8. Is this the same organised crime group that we have seen operating previously?

The suspect taken in for questioning was Terry Boyle, the lad with learning difficulties who the criminals were exploiting in the previous series.

They used him as a lookout and the guardian of a freezer used for storing bodies — which now seems to have been moved from his flat.

Terry is clearly being set up to suggest he is Vella’s killer, but the nature of the DNA evidence in his flat makes it obvious he is being framed.

The big question is who the gang leader is, since undercover cop John Corbett was killed and his No2, Lisa Maxwell, went into a witness protec-tion programme.

Essentially, is there a new kingpin at work?

9. What the heck is a CHIS, and what does it do?

Within seconds of last night’s episode starting, writer Jed Mercurio’s script spouted a flurry of his famous acronyms.

And one of the first was CHIS, which stands for Covert Human Intelligence Sources.

These are informants who prevent the worst types of crimes — terrorism, drug dealing, gun crime and child sexual exploitation.

In this case the CHIS was a young man who, after his information led to a raid taking place, was thrown from the top of a building — probably by the criminals.

But there were also a few old favourites scattered through the script, including SFC, a Strategic Firearms Commander, and the PNC, or Police National Computer.

10. And can someone translate 'Haud your whisht'?

As viewers may have guessed from the context, Supt Hastings was telling DS Arnott to shut up when he uttered this fantastic phrase during last night’s opening episode.

It’s a classic Ted-ism from the AC-12 boss, whose most famous line is: “Now we’re sucking on diesel.”

During the last series he came out with yet another corker: “I didn’t float up the Lagan in a bubble.” Translation: “I’m not daft.”

“Whisht” is a commonly used word in Scotland and the whole of Ireland, and simply means Sshh! So “Hold your whisht” means, “Be quiet — and stay quiet.”

The big question now is, what gem will Ted Hastings come out with next?


FOR the benefit of the DIR – the Digital Interview Recording, or the “tape” as it was once known – I’d like to make a full disclosure: I wasn’t blown away by last night’s Line Of Duty return.

Sure, there were the hallmark acronyms, lots of tantalising references to previous seasons and even a much-needed Ted-ism to lighten the mood.

Trouble was, it didn’t quite have the suspected terrorist peppered with bullets that we saw launch series one, or the cars bursting into fireballs that kicked off series two, or even the police convoy ambushed by gun-toting gangsters at the start of the last series.

But what it lacked in big bangs, it made up for with the start of some sizzling storylines.

For a start the heroes of the show, DS Steve Arnott and Supt Ted Hastings, look more like losers.

At the end of season five Arnott was crippled by pain and impotence as a result of an attack.

Now we see him touring chemists late at night buying pills – and it isn’t Viagra.

As a result he could quit AC-12 at any moment, which might just spell the end of Hastings’ career, which is already hanging by a thread.

Meanwhile, the show’s heroine DI Kate Fleming has already quit anti-corruption, but not quickly enough to save her marriage.
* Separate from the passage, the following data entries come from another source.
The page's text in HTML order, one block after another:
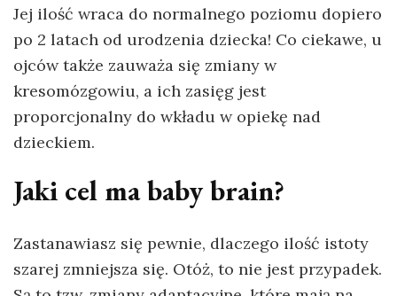
Jej ilość wraca do normalnego poziomu dopiero
po 2 latach od urodzenia dziecka! Co ciekawe, u
ojców także zauważa się zmiany w
kresomózgowiu, a ich zasięg jest
proporcjonalny do wkładu w opiekę nad
dzieckiem.
Jaki cel ma baby brain?
Zastanawiasz się pewnie, dlaczego ilość istoty
szarej zmniejsza się. Otóż, to nie jest przypadek.
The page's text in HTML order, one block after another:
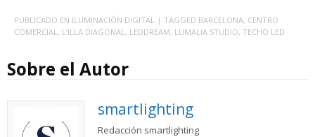
PUBLICADO EN ILUMINACIÓN DIGITAL | TAGGED BARCELONA, CENTRO
COMERCIAL, L’ILLA DIAGONAL, LEDDREAM, LUMALIA STUDIO, TECHO LED
Sobre el Autor
smartlighting
Redacción smartlighting
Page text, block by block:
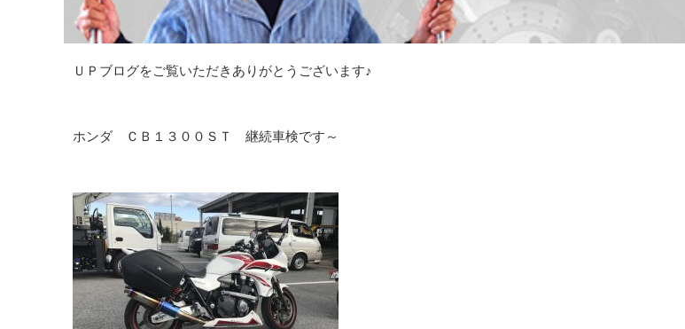
ＵＰブログをご覧いただきありがとうございます♪
ホンダ ＣＢ１３００ＳＴ 継続車検です～
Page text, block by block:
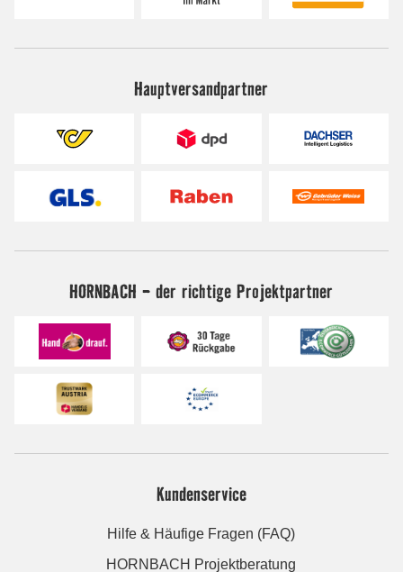
Hauptversandpartner
HORNBACH - der richtige Projektpartner
Kundenservice
Hilfe & Häufige Fragen (FAQ)
HORNBACH Projektberatung

Then in the closing scenes of the first episode there was a moment where the suspected “bent copper” – lesbian DCI Jo Davidson (Kelly Maconald) – seemed to make a pass at her.

And all along, there’s barely a single, obvious criminal in sight – just shadowy figures operating from the sidelines with no hint as to who they are.

Nobody expected this series opener . . . which is just the point.

An explosive start would have been predictable and writer Jed Mercurio likes his audience in a constant state of mild bewilderment.

My best guess is that he’s keeping his powder dry for further into the series – and last night’s show was him lighting a very long fuse.